An Apache Spark DataSource used to read and parse Common Event Format (CEF) files according to CEF version 23. CEF files are parsed into a DataFrame with CEF specific schema. Fields with specific types (Integer, Long, Float, Double or Timestamp) are cast and/or parsed into the right type.
The DataSource can be used in the following way which will infer the schema based on all the data (i.e. it performs two passes over the data!)
val cefDataFrame = sqlContext.read.format("nl.anchormen.spark.cef.CefSource")
.load("path/to/your_cef_data.log")
This will result in a DataFrame with the following schema:
root
|-- CEF_Version: integer (nullable = true)
|-- CEF_Device Vendor: string (nullable = true)
|-- CEF_Device Product: string (nullable = true)
|-- CEF_Device Version: string (nullable = true)
|-- CEF_Device Event Class ID: string (nullable = true)

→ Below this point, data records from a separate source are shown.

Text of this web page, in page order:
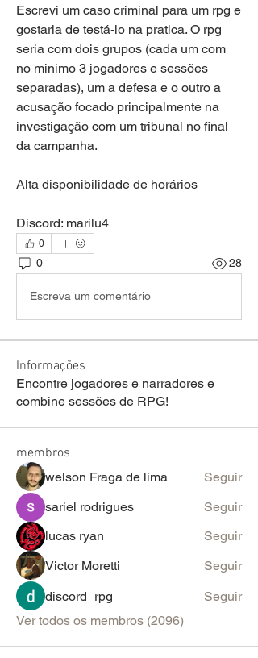
Escrevi um caso criminal para um rpg e
gostaria de testá-lo na pratica. O rpg
seria com dois grupos (cada um com
no minimo 3 jogadores e sessões
separadas), um a defesa e o outro a
acusação focado principalmente na
investigação com um tribunal no final
da campanha.
Alta disponibilidade de horários
Discord: marilu4
0
0 28
Escreva um comentário
Informações
Encontre jogadores e narradores e
combine sessões de RPG!
membros
welson Fraga de lima
Seguir
sariel rodrigues
Seguir
lucas ryan
Seguir
Victor Moretti
Seguir
discord_rpg
Seguir
Ver todos os membros (2096)
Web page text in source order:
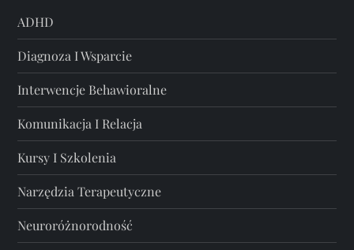
ADHD
Diagnoza I Wsparcie
Interwencje Behawioralne
Komunikacja I Relacja
Kursy I Szkolenia
Narzędzia Terapeutyczne
Neuroróżnorodność
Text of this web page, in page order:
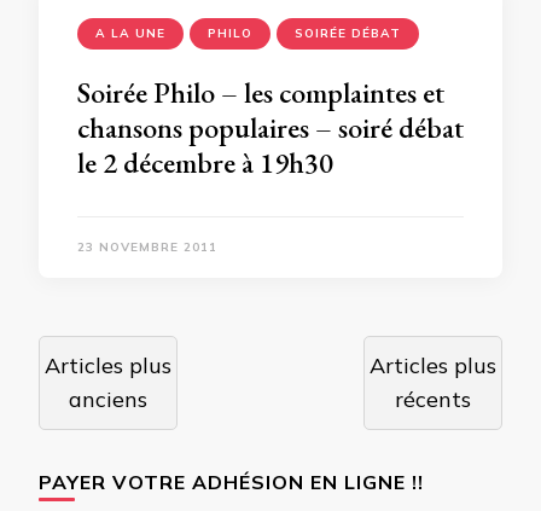
A LA UNE PHILO SOIRÉE DÉBAT
Soirée Philo – les complaintes et
chansons populaires – soiré débat
le 2 décembre à 19h30
23 NOVEMBRE 2011
Navigation
des
articles
Articles plus
anciens
Articles plus
récents
PAYER VOTRE ADHÉSION EN LIGNE !!
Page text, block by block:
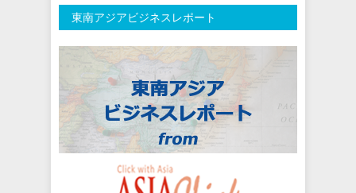
東南アジアビジネスレポート
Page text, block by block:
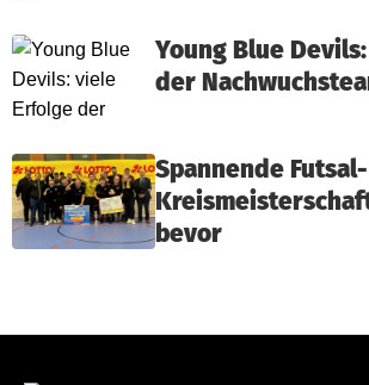
Young Blue
der
Spannende Futsal-
bevor
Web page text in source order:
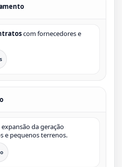
com fornecedores e
expansão da geração
e pequenos terrenos.
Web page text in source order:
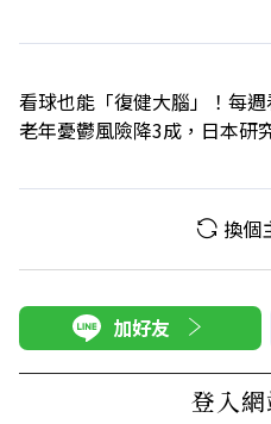
看球也能「復健大腦」！每
老年憂鬱風險降3成，日本研
換個
加好友
登入
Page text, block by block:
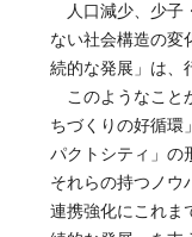
人口減少、少子
ない社会構造の変
続的な発展」は、
このようなこと
ちづくりの好循環
パクトシティ」の
それらの持つノウ
連携強化にこれま
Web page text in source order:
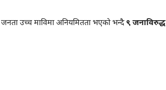
जनता उच्च माविमा अनियमितता भएको भन्दै९ जनाविरुद्ध
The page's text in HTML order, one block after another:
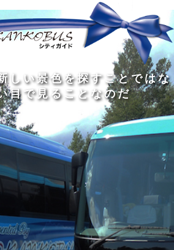
に こそ価値があ る
し い景色を探す ことではな
目 で見 る こ と なのだ
る ものは3つある。人と会
み 、旅 を す る ことだ
す るために旅をする
に こそ価値があ る
た 大人の中にも 、外に出た
ない小さな 子供がいる
す るためではな く、旅をす
た めで あ る
識 の大きな泉で ある

|-- CEF_Name: string (nullable = true)
|-- CEF_Severity: string (nullable = true)
|-- extension_field_1: <field1 type> (nullable = true)
|-- extension_field_2: <field2 type> (nullable = true)
|-- other extension fields...
Anything before 'CEF', like syslog metadata, will be dropped. The schema is always inferred, hence it is not possible to set a schema using the DataSources schema(…) function.
The current implementation requires each CEF record to be on a single line and allows all fields to be empty/null.
The current implementation supports a number of options:
- schema.lines (default = -1): the number of lines to use to infer the schema. This can be used to avoid a full pass over the data. Note: the specified number of lines is taken into the driver! Specifying a number smaller than 0 indicates that a full pass must be made in order to determine the schema.
- partitions (default is determined by spark): the number of partitions the result should have. This number is passed to the sc.textFile(…) operation used to read the CEF file(s).
- epoch.millis.fields: a comma separated list of fields that contain a unix timestamp in milliseconds and should be cast to a Timestamp. Example: "epoch.millis.fields"->"field1, field2, field3"
- string.trim (default = false): specifies that all string values should be trimmed
- ignore.exception (default = false): specifies if parsing exceptions should be ignored. By default the parser will fail fast on the first exception it encounters. When set to 'true' the reader will drop lines it fails to parse
- exception.log (default: true): only applies when ignore.exception is set to 'true' and indicates that parse failures should be logged.
Characters that are escaped (like \n, \| and \=) are converted into the right character or linefeed.
The CEF specification supports different timestamp patterns. During schema inference the DataSource determines the pattern used for each timestamp field found in the data. The pattern that was determined for the first occurrence of a timestamp field is used to parse all the values for that field. The current implementation does not support multiple patterns for the same field!